Forum One works with organizations to create and encourage positive and progressive change in the world. In order to do this, we take a data-driven approach to shape how we identify and approach opportunities with our clients. We think our clients should, too, especially when it comes to defining strategy.
But we hear you: data is hard. It is difficult to capture, laborious to normalize, and counterintuitive to analyze and derive meaning. Thankfully, technologies centered on the intake, storage, analysis, and sharing of data have profoundly improved over the last decade. Tools that focus on facilitating, automating, and analyzing data throughout this process are available to help modernize your data operations.
There are two basic approaches your organization can employ to move towards making your data operations more strategically focused.
Approach 1: Extract, Transform, Load
As it stands, you might be housing and analyzing your data in a number of places, such as Excel sheets, Flat files, or custom SQL instances. Traditionally the process of combining these various data sets is by using an Extract, Transform, Load (ETL) model. In this way, data is:
- Extracted: copied from each individual data source to a separate staging area
- Transformed: reformatted or enriched, applying various business logic to convert it into the necessary end format
- Load: copied from the data staging into the warehouse
From there an additional API or business intelligence tool is used to distribute or analyze the data.

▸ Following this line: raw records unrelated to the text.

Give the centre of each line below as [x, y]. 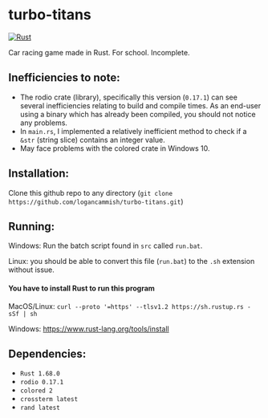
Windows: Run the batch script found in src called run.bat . [106, 246]
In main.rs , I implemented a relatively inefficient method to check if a [133, 131]
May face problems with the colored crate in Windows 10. [115, 148]
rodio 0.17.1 [42, 383]
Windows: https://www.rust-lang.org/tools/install [89, 329]
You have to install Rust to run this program [81, 288]
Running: [32, 226]
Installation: [39, 174]

- Better performance; data is ready for analysis when it’s in the warehouse
- Easier to get answers from data; it is already in the formats necessary and end users don’t have to do complicated transformations in order to use it
- Requires more up-front planning; you may not be able to get back to source data if the needs change
- Significant transformations will slow down the pipeline, leading to bottlenecks in the process and higher hardware requirements
Approach 2: Extract, Load, Transform (ELT)
An Extract, Load, Transform (ELT) approach has the same elements as the more traditional ETL process; however, the difference is that the data is not transformed between the data source and the warehouse but is instead done prior to analysis.
- Data can be repurposed at any time without having to go back to original sources
- Additional data sources can be added and mixed in at any time
- May have data inconsistencies, such as date and boolean formats
- Since transformation happens at runtime it may require additional processing or intermediate data storage increasing hardware requirements
Which approach should you use?
Your next question is surely, “how do I know which approach I should use for our organization?” Which one is better depends on your priorities and the type of data you are dealing with. In fact, you may use both, depending on what insight you’re looking to achieve.
If you have numerous disparate data sources coming from different formats, it may be best to use the ELT approach to preserve your original sources. Also, if you have requirements that need real-time data slicing and dicing, or analysis of information in different contexts, the ELT approach may provide more flexibility to do that in parallel from a single content model.
In the case that your sources for data are fewer and more consistent, the need for complex transformation can be limited. In this case, the ETL approach may work well. Additionally, if your needs for data analysis are more singularly focused and your reporting needs consistently structured, the ETL approach provides a more straightforward path for storage and transformation.
Choosing your data management process is an important decision and has both short-term and long-term ramifications, and so the reasons you would choose one method over another will be different based on your specific needs and situation.